BANGKOK - The Thai government has requested all coffee shops, including small mom-and-pop operators, to keep traffic data of customers using their Wi-Fi for 90 days and to provide that information if required.
The government says this is necessary to deter crimes and track suspects but concerns have been raised that it would drive away customers worried about privacy and misuse of the data collected.
"This is beneficial for both the authorities and the shop owners who can protect themselves if their customers did something wrong while using their Wi-Fi," Minister of Digital Economy and Society Buddhipongse Punnakanta told The Straits Times on Wednesday (Oct 9).
"We're merely asking for cooperation. It is not compulsory," Mr Buddhipongse said.
On Tuesday, he told reporters that those not doing so may face a computer crime charge, and be fined up to 500,000 baht (S$22,750).
Mr Buddhipongse did not specify what types of crime the authorities are targeting. But since taking up the post in July, he has intensified a crackdown on fake news and criticism against the government and monarchy, with Thailand's first anti-fake news centre expected to be opened in his ministry by Nov 1.
The computer law, which requires all providers of the Internet to maintain a logfile data for at least 90 days, has been in effect since 2007.
But, in terms of enforcement, the authorities have only focused on large-scale operators such as Internet and telecom providers as well as foreign-owned coffee shop chains, leaving out small-scale shops and stalls, said Paiboon Amonpinyoket, a cyber law expert.
"All of a sudden, the government wants to enforce it without educating people first. This is bound to create confusion and a burden on these operators," Mr Paiboon said.
Many coffee shop owners and managers are not aware of the law and the government's plan to enforce it.
Others fear the new measure would lead to a reduction in the number of customers concerned about their privacy and misuse of their data.
"Most people don't know that their login data is stored by shops when they use their Wi-Fi. Now they know and may panic, even though we have never used such data," said Suparat Rattanabunditsakul, the director of Drip and Drop Coffee Supply Bangkok.
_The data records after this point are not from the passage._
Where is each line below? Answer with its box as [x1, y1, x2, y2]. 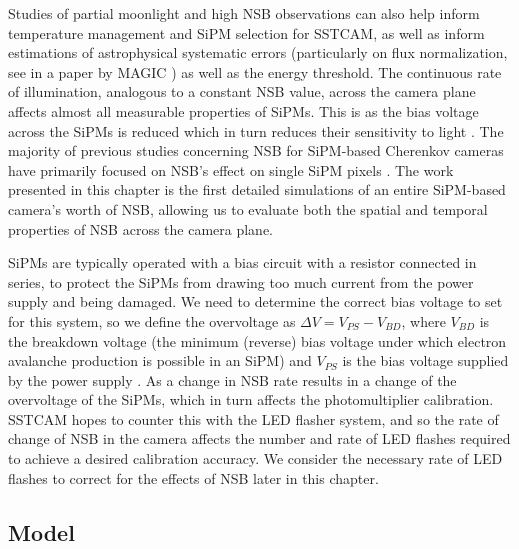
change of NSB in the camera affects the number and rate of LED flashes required [8, 428, 511, 449]
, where [401, 310, 446, 331]
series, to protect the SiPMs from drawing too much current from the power [8, 271, 474, 292]
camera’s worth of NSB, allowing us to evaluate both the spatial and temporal [8, 198, 488, 219]
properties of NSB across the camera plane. [8, 218, 274, 239]
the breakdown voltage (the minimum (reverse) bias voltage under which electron [8, 330, 507, 351]
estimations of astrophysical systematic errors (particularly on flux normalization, [8, 42, 508, 63]
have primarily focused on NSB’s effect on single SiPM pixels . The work [8, 159, 454, 180]
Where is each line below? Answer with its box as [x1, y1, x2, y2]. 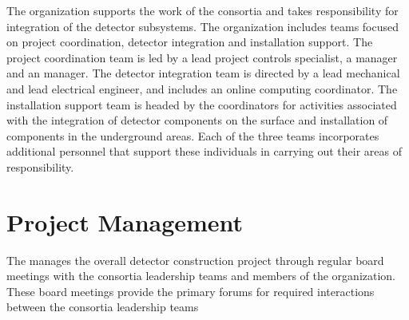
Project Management [6, 205, 244, 238]
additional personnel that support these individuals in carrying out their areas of [6, 143, 402, 160]
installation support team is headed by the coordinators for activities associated [6, 96, 397, 113]
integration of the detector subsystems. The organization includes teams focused [6, 18, 399, 34]
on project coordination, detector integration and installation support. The [6, 34, 373, 50]
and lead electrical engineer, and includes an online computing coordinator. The [6, 80, 398, 97]
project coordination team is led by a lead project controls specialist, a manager [6, 49, 398, 65]
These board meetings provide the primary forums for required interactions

"I'm afraid our regular customers who love to sit for a long time to work with our Wi-Fi may not come any more," she added.
"We have never kept such data. It's their private information. We don't want the customers to view us negatively. Hopefully this would not affect our sales," said Thitiya Thanataweepong, manager of Artis Coffee.
To store data of many customers for up to 90 days, the shops would need to buy new storage equipment or upgrade their software that would cost at least thousands of baht and none appears willing to do so.
"This measure does not guarantee that those intending to commit crimes can be stopped. They may use VPN or other means to avoid sharing their data," said Arthit Suriyawongkul, coordinator for the Thai Netizen Network, a non-profit group for Internet freedom and digital rights.
Mr Arthit said that when someone uses a shop's Wi-Fi, the IP addresses and time of use are shared with the shops. If users log in to Wi-Fi with their e-mail addresses and other personal information such as ID numbers, it would make it easier for the authorities to track them.
Users' Web browsing, passwords and private messages could also be exposed, depending on how secure the websites and the apps in use are. The "https" websites are more secure than the "http" ones as the former only identify access to the site but not the activities inside it, Mr Arthit said.
"This has created more problems for the public and might not even prove to be an effective measure to deter crimes. It's rather a tool for the government to keep people in line and not make opinions different from theirs."